But recently I've begun to reconsider that position, even if my friends' Facebook updates and comments too often make me truly wonder about my ability to pick friends.

More and more, I've begun to see Facebook as a rather fascinating sociological and psychological resource, giving me hitherto unprecedented access to my Facebook friends' often irrational beliefs, thoughts, and actions, which currently tend to intrigue, bemuse, and frequently amuse me more often than frighten or irritate me.

Today's example: Through Facebook, I've learned that my very religious Catholic friend Jeannie is "attending" the National Day of World Prayer on-line event. (Which, by the way, according to its Facebook page is scheduled to begin on "Thursday, May 6, 2010 at 12:00am" and end on "Wednesday, May 12, 2010 at 11:30pm". Is that some kind of special God-day that lasts more than 24-hours? Just askin'.)
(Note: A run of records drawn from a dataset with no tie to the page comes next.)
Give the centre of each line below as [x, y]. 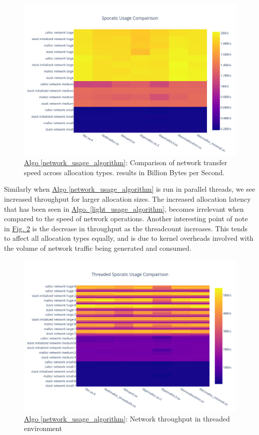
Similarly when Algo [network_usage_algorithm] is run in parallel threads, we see [130, 189]
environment [43, 428]
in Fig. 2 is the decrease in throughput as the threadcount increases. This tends [126, 228]
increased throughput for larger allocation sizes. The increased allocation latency [127, 199]
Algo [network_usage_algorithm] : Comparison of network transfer [126, 162]
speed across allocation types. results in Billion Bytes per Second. [124, 172]
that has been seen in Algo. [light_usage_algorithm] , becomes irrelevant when [124, 208]
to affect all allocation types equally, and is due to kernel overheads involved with [129, 238]
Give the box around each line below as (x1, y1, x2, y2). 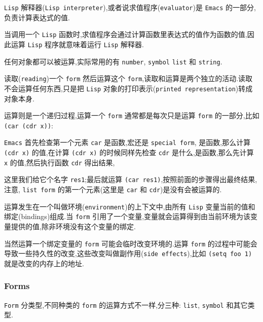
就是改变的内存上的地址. (4, 258, 84, 268)
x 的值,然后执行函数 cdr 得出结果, (4, 157, 115, 167)
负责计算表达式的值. (4, 12, 70, 22)
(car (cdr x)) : (4, 120, 53, 130)
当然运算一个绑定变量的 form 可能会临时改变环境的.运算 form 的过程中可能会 (4, 238, 257, 248)
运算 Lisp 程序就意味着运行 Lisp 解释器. (11, 39, 144, 49)
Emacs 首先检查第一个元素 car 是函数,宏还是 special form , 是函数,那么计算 (4, 137, 251, 148)
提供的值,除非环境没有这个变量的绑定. (11, 221, 136, 232)
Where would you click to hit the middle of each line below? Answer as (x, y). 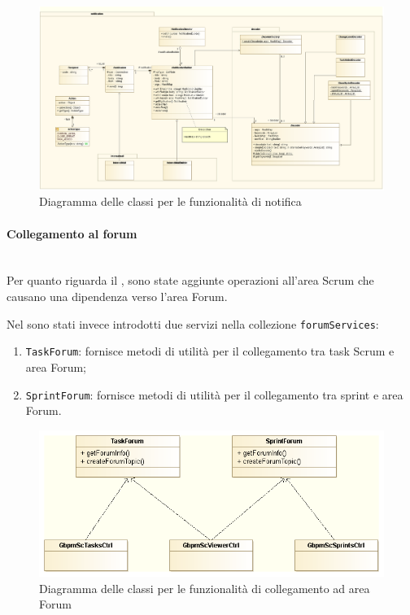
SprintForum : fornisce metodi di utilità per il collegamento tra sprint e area (214, 394)
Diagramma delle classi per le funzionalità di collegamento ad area (205, 588)
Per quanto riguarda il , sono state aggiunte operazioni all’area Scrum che (190, 280)
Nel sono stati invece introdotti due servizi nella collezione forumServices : (193, 323)
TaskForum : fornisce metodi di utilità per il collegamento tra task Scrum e (210, 351)
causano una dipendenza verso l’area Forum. (117, 297)
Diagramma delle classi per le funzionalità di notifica (170, 201)
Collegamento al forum (72, 233)

(And, am I the only one who is both confounded and concerned by the fact that this "national" prayer day is now being touted as a "world" event?)

I don't get the whole concept of prayer to begin with, why God is supposed to care, what effect it's supposed to have, and how and why it's supposed to work, and the idea of many people praying on a special prayer day only adds to the inanity of the pursuit.
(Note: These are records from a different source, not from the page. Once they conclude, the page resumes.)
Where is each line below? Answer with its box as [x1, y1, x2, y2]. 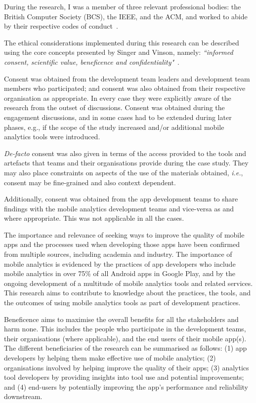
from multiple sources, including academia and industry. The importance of [4, 249, 232, 259]
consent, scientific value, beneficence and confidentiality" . [4, 56, 179, 67]
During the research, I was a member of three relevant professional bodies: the [4, 1, 241, 11]
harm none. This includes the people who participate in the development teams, [4, 323, 246, 334]
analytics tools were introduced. [4, 131, 100, 142]
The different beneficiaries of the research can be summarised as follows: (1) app [4, 343, 247, 353]
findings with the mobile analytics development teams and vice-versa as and [4, 203, 234, 213]
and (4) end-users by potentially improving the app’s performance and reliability [4, 381, 248, 392]
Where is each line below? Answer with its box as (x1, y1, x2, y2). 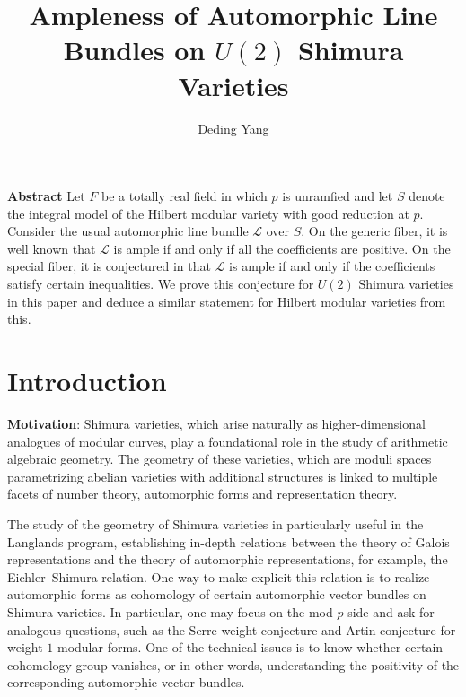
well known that (7, 239, 96, 257)
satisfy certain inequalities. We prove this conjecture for (7, 274, 314, 293)
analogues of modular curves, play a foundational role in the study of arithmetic (7, 431, 448, 450)
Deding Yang (198, 118, 269, 137)
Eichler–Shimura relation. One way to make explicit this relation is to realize (7, 567, 430, 586)
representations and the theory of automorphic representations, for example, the (7, 550, 448, 569)
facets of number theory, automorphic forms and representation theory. (7, 484, 398, 503)
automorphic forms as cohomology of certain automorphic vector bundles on (7, 585, 426, 604)

The god Jeannie prays to is the Abrahamic God, Yahweh, the same god probably on the receiving end of most of the prayers being sent today.

Yahweh receives, I'm guessing, on a normal day, millions of individual and small-group prayers. He's routinely inundated with prayers, some praising Him, and others making requests from urgent pleas to spare the life of a dying child, to divine assistance on a math quiz, or holy help picking the winning numbers in the Mega Millions lottery--most of which He chooses to ignore, seemingly at whim, but really, He's just sticking with His incredibly mysterious, frequently incomprehensible-to-humans, eternal Plan.

So: Is God going to actually receive more prayers on National Prayer Day than His daily average? And if so, how does He feel about getting prayers today from infrequent prayers, who, much like thoughtless or indifferent children who only call their father on Fathers Day, only pray one special day a year--or when they need money or bailed out of a jam? Is He glad to finally hear from them, or irritated that it takes a specially designated day to get them to call? And how does His reaction to the prayers of those who pray infrequently compare to those who pray all the time? Are there frequent-prayer benefits? Or does God, like a TV-cable company, give special deals only to new or returning customers?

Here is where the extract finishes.